Dengan kedua layang-layang itu terentang ke arahnya, rasanya seperti mereka menunggunya untuk memilih. Para lelaki itu tetap tenang, tetapi ada ketegangan yang tersembunyi, seolah-olah dua pasukan sedang bertikai. Ming Shu selalu tahu bahwa kakaknya tidak menyukai Song Qingzhao, tetapi dia tidak pernah menunjukkannya secara terbuka, dan Song Qingzhao juga tidak pernah bersikeras.
Bahkan Wen An dan Yin Shujun merasakan ada yang tidak beres. Ming Shu melirik mereka, tetapi mereka berdua menggelengkan kepala.
Melihat dilema Ming Shu, Lu Chang melangkah mundur. “Baiklah, karena Saudara Song sangat perhatian, aku akan menerimanya atas nama adikku.” Dia menyerahkan layang-layangnya kepada Ming Shu dan mengambil layang-layang Song Qingzhao, lalu memberikannya kepada Wen An. “Kalian bertiga, dan satu layang-layang saja tidak akan cukup. Layang-layang Saudara Song sudah cukup.”
Implikasinya jelas: Ming Shu akan menerbangkan layang-layang mereka, sementara Wen An dan Yin Shujun dapat menggunakan layang-layang Song Qingzhao.
Ming Shu mengangguk cepat. “Ya, terima kasih, Tuan Muda Song.”
Wen An mengambil layang-layang Song Qingzhao dengan agak bingung.
“Kakak, sebaiknya kau pergi menemui Pangeran Ketiga. Hari sudah larut. Jangan khawatirkan kami,” desak Ming Shu, ingin Lu Chang pergi.
Wen An menimpali, “Sepupu, kamu juga diundang oleh Pangeran Ketiga. Kamu harus pergi.”
Lu Chang menatap Ming Shu. “Tetaplah di dekat sini. Jangan pergi-pergi. Aku akan kembali menjemputmu.”
“Mengerti,” Ming Shu mengangguk penuh semangat.
Setelah memberikan instruksinya, Lu Chang menoleh ke Song Qingzhao. “Bagaimana kalau kita pergi?”
Song Qingzhao memberi isyarat sopan. “Silakan, Saudara Lu.”
Lu Chang mengangguk dan berjalan menuju Fantai bersama Song Qingzhao.
Melihat keduanya berjalan pergi, ketiga gadis itu mendesah serempak.
“Mengapa kedua saudara laki-laki kalian agak menakutkan,” kata Yin Shujun.

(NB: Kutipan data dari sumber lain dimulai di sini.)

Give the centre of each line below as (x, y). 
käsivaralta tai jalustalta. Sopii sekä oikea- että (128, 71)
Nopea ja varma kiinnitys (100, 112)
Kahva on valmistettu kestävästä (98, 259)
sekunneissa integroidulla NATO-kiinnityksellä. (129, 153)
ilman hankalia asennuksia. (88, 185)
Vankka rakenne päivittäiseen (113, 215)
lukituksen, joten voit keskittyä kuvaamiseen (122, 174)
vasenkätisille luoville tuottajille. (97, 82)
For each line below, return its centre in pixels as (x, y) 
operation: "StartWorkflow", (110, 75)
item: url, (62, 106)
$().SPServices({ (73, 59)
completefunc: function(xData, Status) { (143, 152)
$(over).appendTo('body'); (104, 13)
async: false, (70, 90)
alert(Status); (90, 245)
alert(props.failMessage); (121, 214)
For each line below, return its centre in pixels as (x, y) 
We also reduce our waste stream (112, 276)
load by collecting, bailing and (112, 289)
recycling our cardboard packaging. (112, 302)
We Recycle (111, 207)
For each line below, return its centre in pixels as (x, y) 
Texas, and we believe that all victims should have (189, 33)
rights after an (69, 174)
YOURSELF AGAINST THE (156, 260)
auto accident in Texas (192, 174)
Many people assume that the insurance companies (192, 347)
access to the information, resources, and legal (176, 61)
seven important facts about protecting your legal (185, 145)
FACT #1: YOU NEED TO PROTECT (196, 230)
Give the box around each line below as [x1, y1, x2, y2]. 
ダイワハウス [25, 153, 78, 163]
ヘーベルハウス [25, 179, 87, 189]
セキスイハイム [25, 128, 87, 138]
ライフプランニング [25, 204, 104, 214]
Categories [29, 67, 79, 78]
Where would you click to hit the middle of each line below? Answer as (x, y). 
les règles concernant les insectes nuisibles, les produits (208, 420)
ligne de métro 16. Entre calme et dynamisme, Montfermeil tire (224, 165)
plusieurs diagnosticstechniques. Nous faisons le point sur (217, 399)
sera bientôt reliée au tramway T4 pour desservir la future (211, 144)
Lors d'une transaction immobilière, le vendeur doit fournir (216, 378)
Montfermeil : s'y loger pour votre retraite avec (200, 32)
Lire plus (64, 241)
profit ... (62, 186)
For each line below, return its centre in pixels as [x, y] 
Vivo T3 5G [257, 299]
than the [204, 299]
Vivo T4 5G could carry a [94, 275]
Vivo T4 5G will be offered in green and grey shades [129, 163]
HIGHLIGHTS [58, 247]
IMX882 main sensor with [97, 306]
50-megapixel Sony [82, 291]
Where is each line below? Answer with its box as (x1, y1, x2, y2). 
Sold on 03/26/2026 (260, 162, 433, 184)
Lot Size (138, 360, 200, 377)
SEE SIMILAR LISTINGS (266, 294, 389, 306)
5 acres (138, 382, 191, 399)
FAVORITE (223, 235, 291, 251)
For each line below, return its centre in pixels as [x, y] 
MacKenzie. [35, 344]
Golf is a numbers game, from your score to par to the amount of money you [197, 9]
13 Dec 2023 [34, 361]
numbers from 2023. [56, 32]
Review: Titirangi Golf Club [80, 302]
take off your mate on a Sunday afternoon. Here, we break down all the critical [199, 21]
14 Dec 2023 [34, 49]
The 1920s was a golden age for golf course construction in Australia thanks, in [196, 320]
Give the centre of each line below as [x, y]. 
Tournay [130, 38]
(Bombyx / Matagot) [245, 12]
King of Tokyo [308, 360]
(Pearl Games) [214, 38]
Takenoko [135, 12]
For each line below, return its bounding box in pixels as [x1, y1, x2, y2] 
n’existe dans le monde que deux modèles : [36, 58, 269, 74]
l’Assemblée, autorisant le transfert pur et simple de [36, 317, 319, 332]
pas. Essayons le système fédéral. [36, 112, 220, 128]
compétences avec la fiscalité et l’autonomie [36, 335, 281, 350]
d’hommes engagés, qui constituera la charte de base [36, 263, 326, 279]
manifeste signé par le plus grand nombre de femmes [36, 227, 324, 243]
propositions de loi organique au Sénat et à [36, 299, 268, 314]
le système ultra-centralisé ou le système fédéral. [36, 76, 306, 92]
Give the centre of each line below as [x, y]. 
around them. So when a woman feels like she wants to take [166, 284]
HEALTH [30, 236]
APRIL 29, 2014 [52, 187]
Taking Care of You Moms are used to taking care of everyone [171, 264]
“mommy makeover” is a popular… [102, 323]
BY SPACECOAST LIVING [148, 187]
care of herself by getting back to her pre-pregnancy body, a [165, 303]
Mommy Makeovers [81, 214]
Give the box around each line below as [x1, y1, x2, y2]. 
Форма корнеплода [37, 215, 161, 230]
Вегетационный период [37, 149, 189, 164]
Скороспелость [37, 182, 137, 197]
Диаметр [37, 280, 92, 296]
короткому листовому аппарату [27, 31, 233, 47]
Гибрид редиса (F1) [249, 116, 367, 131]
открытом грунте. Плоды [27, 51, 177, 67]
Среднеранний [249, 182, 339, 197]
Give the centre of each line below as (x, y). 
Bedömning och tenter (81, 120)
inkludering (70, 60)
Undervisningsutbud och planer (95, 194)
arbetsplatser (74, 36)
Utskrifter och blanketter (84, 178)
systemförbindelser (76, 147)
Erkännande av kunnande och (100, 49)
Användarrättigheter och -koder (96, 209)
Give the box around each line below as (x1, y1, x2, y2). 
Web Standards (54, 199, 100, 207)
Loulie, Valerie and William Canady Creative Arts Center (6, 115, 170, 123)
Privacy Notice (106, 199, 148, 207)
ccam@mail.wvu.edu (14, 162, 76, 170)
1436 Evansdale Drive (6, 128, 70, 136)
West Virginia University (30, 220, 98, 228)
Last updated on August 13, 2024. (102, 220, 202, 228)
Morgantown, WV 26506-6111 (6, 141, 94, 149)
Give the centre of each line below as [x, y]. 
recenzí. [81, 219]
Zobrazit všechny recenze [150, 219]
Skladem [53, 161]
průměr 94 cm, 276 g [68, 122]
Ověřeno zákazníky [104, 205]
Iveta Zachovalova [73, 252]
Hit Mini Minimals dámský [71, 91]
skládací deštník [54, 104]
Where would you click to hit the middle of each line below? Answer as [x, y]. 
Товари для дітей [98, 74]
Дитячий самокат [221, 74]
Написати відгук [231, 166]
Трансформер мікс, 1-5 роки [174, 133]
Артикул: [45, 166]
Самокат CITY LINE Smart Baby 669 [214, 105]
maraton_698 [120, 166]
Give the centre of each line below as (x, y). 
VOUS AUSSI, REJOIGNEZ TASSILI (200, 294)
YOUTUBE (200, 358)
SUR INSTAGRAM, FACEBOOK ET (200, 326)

Ming Shu dan Wen An bertukar pandangan tak berdaya.
____
Setelah berjalan seratus langkah berdampingan, Song Qingzhao memecah keheningan. “Saudara Lu, sepertinya kamu merasa tidak puas denganku. Apakah ada kesalahpahaman di antara kita?”
Lu Chang meliriknya, ekspresinya tidak berubah, tetapi nadanya telah berubah. “Jauhi Ming Shu, dan kita tidak akan punya masalah.”
Dengan pernyataan dingin itu, dia mempercepat langkahnya dan berjalan pergi.